[Extracted material]

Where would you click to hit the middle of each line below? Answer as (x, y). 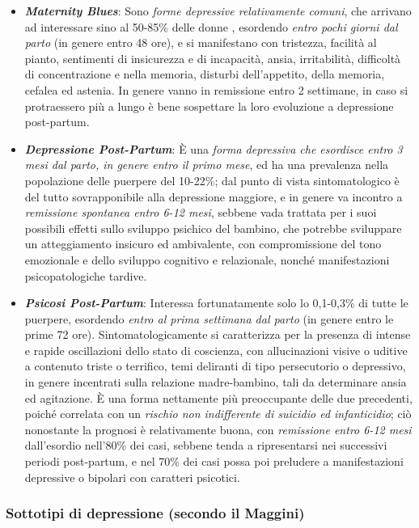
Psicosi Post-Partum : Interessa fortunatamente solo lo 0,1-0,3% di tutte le (216, 303)
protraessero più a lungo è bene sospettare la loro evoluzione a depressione (209, 106)
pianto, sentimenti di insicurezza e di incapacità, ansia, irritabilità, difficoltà (213, 58)
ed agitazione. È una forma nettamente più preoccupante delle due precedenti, (218, 397)
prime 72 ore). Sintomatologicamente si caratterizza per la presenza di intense (218, 334)
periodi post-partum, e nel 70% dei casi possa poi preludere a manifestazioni (214, 461)
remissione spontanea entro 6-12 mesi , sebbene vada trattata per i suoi (201, 212)
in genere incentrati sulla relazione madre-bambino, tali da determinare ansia (216, 382)
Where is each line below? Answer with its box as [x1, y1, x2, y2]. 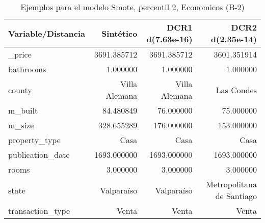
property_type [8, 134, 61, 146]
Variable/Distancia [8, 27, 85, 39]
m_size [8, 119, 34, 131]
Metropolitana [206, 178, 257, 190]
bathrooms [8, 63, 46, 75]
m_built [8, 104, 38, 116]
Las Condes [216, 83, 257, 96]
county [8, 83, 32, 96]
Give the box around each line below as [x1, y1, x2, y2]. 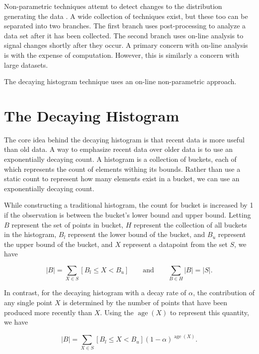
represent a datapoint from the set [123, 238, 228, 249]
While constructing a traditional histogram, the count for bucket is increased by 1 [4, 200, 254, 210]
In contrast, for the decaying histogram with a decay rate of [4, 287, 186, 298]
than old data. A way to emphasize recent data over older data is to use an [4, 144, 233, 154]
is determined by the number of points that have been [63, 297, 228, 307]
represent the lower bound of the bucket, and [68, 229, 205, 239]
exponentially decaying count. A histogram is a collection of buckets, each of [4, 154, 237, 164]
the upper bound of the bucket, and [4, 238, 113, 249]
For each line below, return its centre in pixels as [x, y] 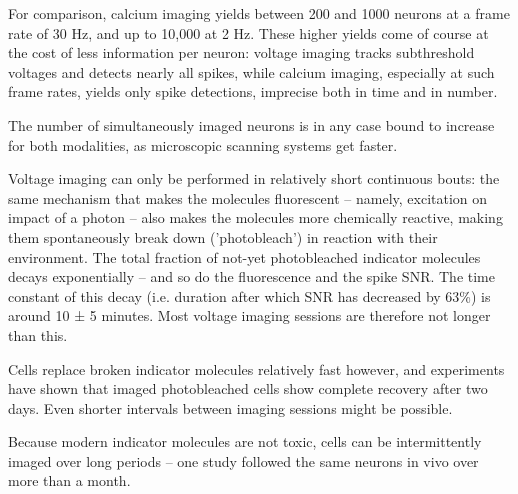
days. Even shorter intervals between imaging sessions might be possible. [230, 407]
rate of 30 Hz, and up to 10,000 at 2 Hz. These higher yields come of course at [248, 32]
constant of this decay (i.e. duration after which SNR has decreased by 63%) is [249, 295]
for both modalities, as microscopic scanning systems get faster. [203, 144]
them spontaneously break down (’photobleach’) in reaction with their [223, 236]
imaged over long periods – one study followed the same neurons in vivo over [243, 460]
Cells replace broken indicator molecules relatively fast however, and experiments [256, 368]
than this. [38, 334]
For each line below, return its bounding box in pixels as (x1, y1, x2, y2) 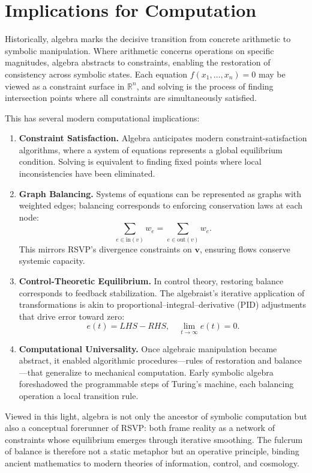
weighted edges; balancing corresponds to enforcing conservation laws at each (19, 199, 303, 212)
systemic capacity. (19, 254, 85, 267)
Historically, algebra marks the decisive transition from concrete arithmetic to (5, 32, 291, 45)
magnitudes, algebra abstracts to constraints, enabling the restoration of (5, 56, 271, 69)
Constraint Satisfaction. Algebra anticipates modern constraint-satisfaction (19, 132, 307, 144)
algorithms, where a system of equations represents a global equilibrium (19, 143, 283, 156)
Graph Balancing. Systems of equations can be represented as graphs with (19, 187, 302, 200)
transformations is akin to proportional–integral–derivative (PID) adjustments (19, 298, 307, 311)
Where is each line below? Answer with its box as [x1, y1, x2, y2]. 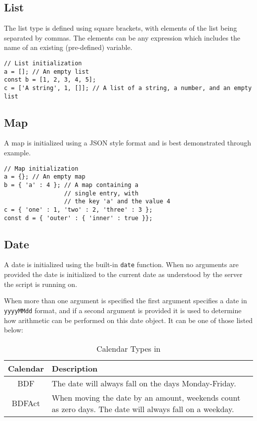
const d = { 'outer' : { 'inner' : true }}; [4, 214, 153, 222]
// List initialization [4, 59, 82, 67]
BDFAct [11, 397, 40, 409]
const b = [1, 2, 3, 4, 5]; [4, 76, 96, 84]
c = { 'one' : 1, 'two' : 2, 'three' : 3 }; [4, 206, 153, 213]
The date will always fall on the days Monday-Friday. [51, 377, 236, 389]
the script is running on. [4, 279, 78, 289]
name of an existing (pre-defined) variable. [4, 42, 132, 52]
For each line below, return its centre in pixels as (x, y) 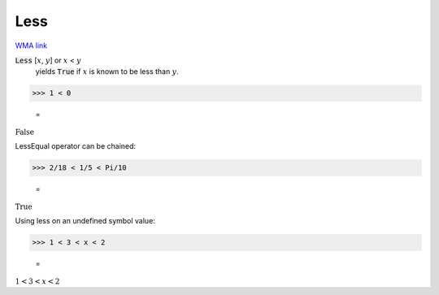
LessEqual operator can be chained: (76, 146)
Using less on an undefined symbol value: (85, 221)
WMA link (31, 46)
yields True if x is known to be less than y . (107, 72)

[What to produce] No pictures belong in the copy. Repeat the listing above exactly.

[Your solution]
Where would you click to hit the middle of each line below? Answer as (x, y). 
Psicosi Post-Partum : Interessa fortunatamente solo lo 0,1-0,3% di tutte le (216, 303)
protraessero più a lungo è bene sospettare la loro evoluzione a depressione (209, 106)
pianto, sentimenti di insicurezza e di incapacità, ansia, irritabilità, difficoltà (213, 58)
ed agitazione. È una forma nettamente più preoccupante delle due precedenti, (218, 397)
prime 72 ore). Sintomatologicamente si caratterizza per la presenza di intense (218, 334)
periodi post-partum, e nel 70% dei casi possa poi preludere a manifestazioni (214, 461)
remissione spontanea entro 6-12 mesi , sebbene vada trattata per i suoi (201, 212)
in genere incentrati sulla relazione madre-bambino, tali da determinare ansia (216, 382)
Where is each line below? Answer with its box as [x1, y1, x2, y2]. 
property_type [8, 134, 61, 146]
Variable/Distancia [8, 27, 85, 39]
m_size [8, 119, 34, 131]
Metropolitana [206, 178, 257, 190]
bathrooms [8, 63, 46, 75]
m_built [8, 104, 38, 116]
Las Condes [216, 83, 257, 96]
county [8, 83, 32, 96]
Give the box around each line below as [x1, y1, x2, y2]. 
represent a datapoint from the set [123, 238, 228, 249]
While constructing a traditional histogram, the count for bucket is increased by 1 [4, 200, 254, 210]
In contrast, for the decaying histogram with a decay rate of [4, 287, 186, 298]
than old data. A way to emphasize recent data over older data is to use an [4, 144, 233, 154]
is determined by the number of points that have been [63, 297, 228, 307]
represent the lower bound of the bucket, and [68, 229, 205, 239]
exponentially decaying count. A histogram is a collection of buckets, each of [4, 154, 237, 164]
the upper bound of the bucket, and [4, 238, 113, 249]
For each line below, return its centre in pixels as [x, y] 
days. Even shorter intervals between imaging sessions might be possible. [230, 407]
rate of 30 Hz, and up to 10,000 at 2 Hz. These higher yields come of course at [248, 32]
constant of this decay (i.e. duration after which SNR has decreased by 63%) is [249, 295]
for both modalities, as microscopic scanning systems get faster. [203, 144]
them spontaneously break down (’photobleach’) in reaction with their [223, 236]
imaged over long periods – one study followed the same neurons in vivo over [243, 460]
Cells replace broken indicator molecules relatively fast however, and experiments [256, 368]
than this. [38, 334]
For each line below, return its bounding box in pixels as (x1, y1, x2, y2) 
weighted edges; balancing corresponds to enforcing conservation laws at each (19, 199, 303, 212)
systemic capacity. (19, 254, 85, 267)
Historically, algebra marks the decisive transition from concrete arithmetic to (5, 32, 291, 45)
magnitudes, algebra abstracts to constraints, enabling the restoration of (5, 56, 271, 69)
Constraint Satisfaction. Algebra anticipates modern constraint-satisfaction (19, 132, 307, 144)
algorithms, where a system of equations represents a global equilibrium (19, 143, 283, 156)
Graph Balancing. Systems of equations can be represented as graphs with (19, 187, 302, 200)
transformations is akin to proportional–integral–derivative (PID) adjustments (19, 298, 307, 311)
Where is each line below? Answer with its box as [x1, y1, x2, y2]. 
const d = { 'outer' : { 'inner' : true }}; [4, 214, 153, 222]
// List initialization [4, 59, 82, 67]
BDFAct [11, 397, 40, 409]
const b = [1, 2, 3, 4, 5]; [4, 76, 96, 84]
c = { 'one' : 1, 'two' : 2, 'three' : 3 }; [4, 206, 153, 213]
The date will always fall on the days Monday-Friday. [51, 377, 236, 389]
the script is running on. [4, 279, 78, 289]
name of an existing (pre-defined) variable. [4, 42, 132, 52]
For each line below, return its centre in pixels as (x, y) 
LessEqual operator can be chained: (76, 146)
Using less on an undefined symbol value: (85, 221)
WMA link (31, 46)
yields True if x is known to be less than y . (107, 72)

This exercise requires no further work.